--- START ---

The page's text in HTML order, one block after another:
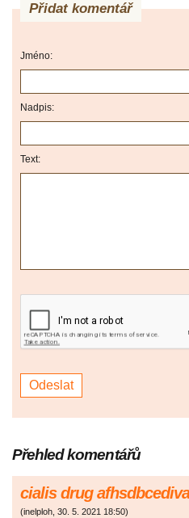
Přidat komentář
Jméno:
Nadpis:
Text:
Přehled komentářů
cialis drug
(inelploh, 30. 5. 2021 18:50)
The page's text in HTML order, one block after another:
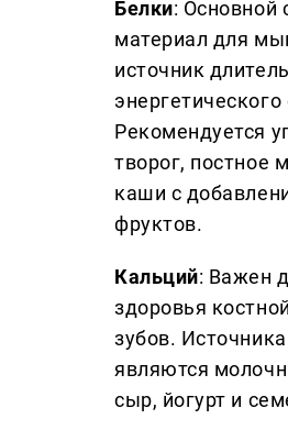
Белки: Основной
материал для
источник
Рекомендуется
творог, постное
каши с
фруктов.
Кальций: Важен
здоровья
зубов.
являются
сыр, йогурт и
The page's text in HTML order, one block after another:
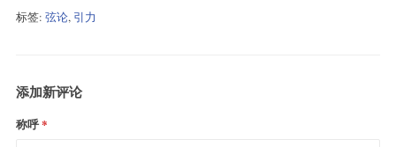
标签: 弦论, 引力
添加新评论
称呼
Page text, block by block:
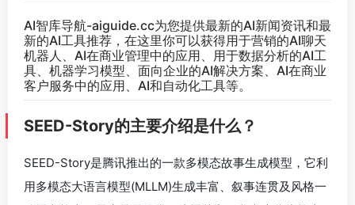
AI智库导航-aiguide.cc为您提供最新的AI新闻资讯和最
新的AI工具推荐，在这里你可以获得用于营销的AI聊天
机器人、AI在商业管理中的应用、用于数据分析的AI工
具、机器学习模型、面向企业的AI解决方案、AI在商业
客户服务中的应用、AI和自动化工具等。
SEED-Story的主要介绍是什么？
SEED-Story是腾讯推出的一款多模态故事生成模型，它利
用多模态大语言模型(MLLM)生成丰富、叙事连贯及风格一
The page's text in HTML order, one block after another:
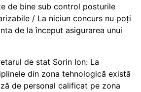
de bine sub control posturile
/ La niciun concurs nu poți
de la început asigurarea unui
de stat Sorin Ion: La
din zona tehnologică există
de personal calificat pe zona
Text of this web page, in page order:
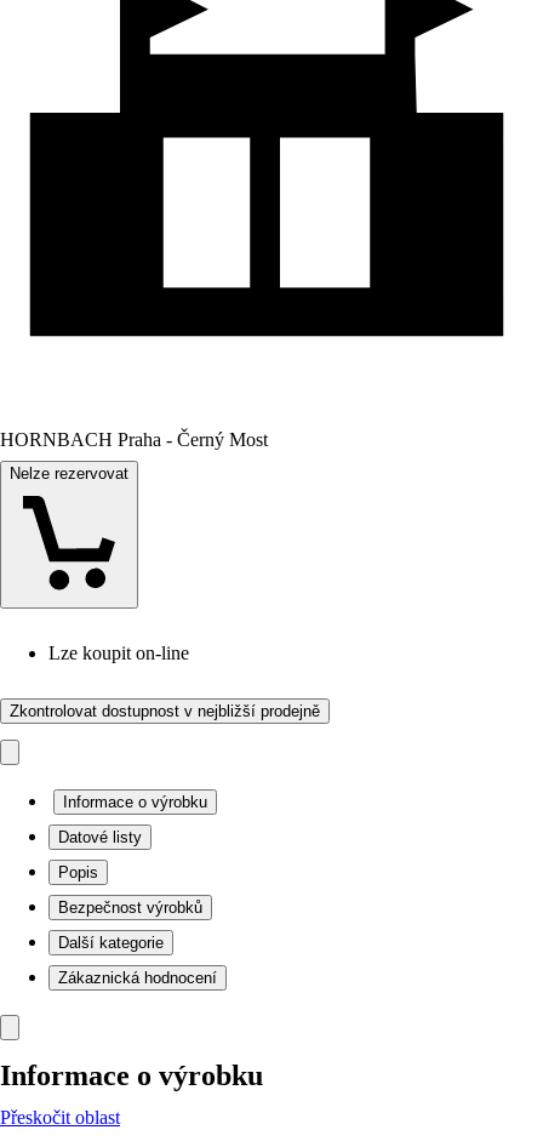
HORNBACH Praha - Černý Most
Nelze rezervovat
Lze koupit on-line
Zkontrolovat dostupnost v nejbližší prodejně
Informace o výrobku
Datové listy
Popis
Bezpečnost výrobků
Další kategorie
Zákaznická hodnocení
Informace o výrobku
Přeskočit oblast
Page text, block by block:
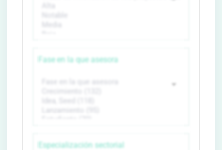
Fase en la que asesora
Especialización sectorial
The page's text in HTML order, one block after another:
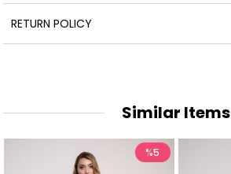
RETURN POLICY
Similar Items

--- END ---

Task details: The answer must match the entries above line for line, with the pictures dropped.

Exercise response:
The page's text in HTML order, one block after another:
Přidat komentář
Jméno:
Nadpis:
Text:
Přehled komentářů
cialis drug
(inelploh, 30. 5. 2021 18:50)
The page's text in HTML order, one block after another:
Белки: Основной
материал для
источник
Рекомендуется
творог, постное
каши с
фруктов.
Кальций: Важен
здоровья
зубов.
являются
сыр, йогурт и
The page's text in HTML order, one block after another:
标签: 弦论, 引力
添加新评论
称呼
Page text, block by block:
AI智库导航-aiguide.cc为您提供最新的AI新闻资讯和最
新的AI工具推荐，在这里你可以获得用于营销的AI聊天
机器人、AI在商业管理中的应用、用于数据分析的AI工
具、机器学习模型、面向企业的AI解决方案、AI在商业
客户服务中的应用、AI和自动化工具等。
SEED-Story的主要介绍是什么？
SEED-Story是腾讯推出的一款多模态故事生成模型，它利
用多模态大语言模型(MLLM)生成丰富、叙事连贯及风格一
The page's text in HTML order, one block after another:
de bine sub control posturile
/ La niciun concurs nu poți
de la început asigurarea unui
de stat Sorin Ion: La
din zona tehnologică există
de personal calificat pe zona
Text of this web page, in page order:
HORNBACH Praha - Černý Most
Nelze rezervovat
Lze koupit on-line
Zkontrolovat dostupnost v nejbližší prodejně
Informace o výrobku
Datové listy
Popis
Bezpečnost výrobků
Další kategorie
Zákaznická hodnocení
Informace o výrobku
Přeskočit oblast
Page text, block by block:
Fase en la que asesora
Especialización sectorial
The page's text in HTML order, one block after another:
RETURN POLICY
Similar Items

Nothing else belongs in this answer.